Blut rauschte durch meine Ohren. Mein Herz begann lauter in meinem Brustkorb zu schlagen und meine Füße kribbelten. Die ersten Bilder von Moira kehrten zurück. Boltiers Ausdruck, als er sie verloren hatte. Wenn ich nicht Herr meiner Sinne bleiben würde, teilte ich bald ihr Schicksal.
Heftig blinzelte ich gegen die aufkommende Panik an und machte einen stolpernden Ausfallschritt zur Seite. 

Andrew, lass uns allein."
Ich hörte die Worte kaum über das Rauschen meines Blutes. Mein Gesicht schmerzte von dem Versuch, unbefangen auszusehen. Als würden in mir nicht tausend kleine Feuer aufkommen.

„Machst du so etwas jedes Mal, wenn du deinen Willen nicht bekommst?" Die plötzliche Nähe des Botschafters drängte ein Wenig der Dunkelheit zurück. Er war nah genug, dass ich kaum etwas anderes um ihn herum wahrnahm.

Ich wollte Antworten, doch meine Atmung benötigte all meine Konzentration. Normal aussehen. Nichts zeigen.
Nur sehr langsam fokussierten meine Augen wieder auf sein Gesicht, auch wenn er immer noch eine verstörende Ähnlichkeit mit Moira hatte. Ich würde nie wieder einem Patienten helfen können, wenn das so weiterging. Und der Gedanke verstörte mich noch mehr.

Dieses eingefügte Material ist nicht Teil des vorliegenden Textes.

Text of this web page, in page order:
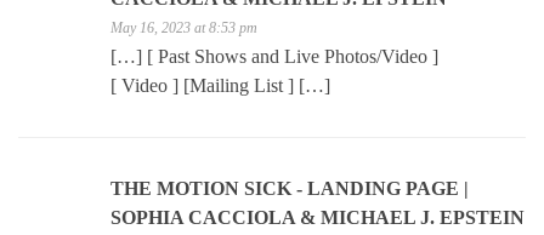
May 16, 2023 at 8:53 pm
[…] [ Past Shows and Live Photos/Video ]
[ Video ] [Mailing List ] […]
THE MOTION SICK - LANDING PAGE |
SOPHIA CACCIOLA & MICHAEL J. EPSTEIN
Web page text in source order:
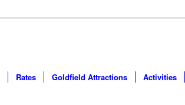
Rates Goldfield Attractions Activities
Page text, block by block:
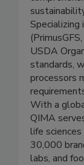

Ein kleiner Funken Verständnis blitzte hinter den grauen Augen auf. Seine großen Hände legten sich wie Gewichte auf meine Schultern und drückten mich in meinen Stuhl.
„Hätte ich gewusst, dass Nevanam so zartbesaitet sind-..." Er sprach den Satz nicht zu Ende, unwillig das Wort ‚Entführung' zu verwenden.

Er konnte noch nicht einmal vor sich selbst rechtfertigen, was er getan hatte. Selbst, wenn das eigentlich wenig mit meinem momentanen Zustand zu tun hatte. Der beginnende Ärger über ihn schaffte es tatsächlich, die Angst zurückzudrängen.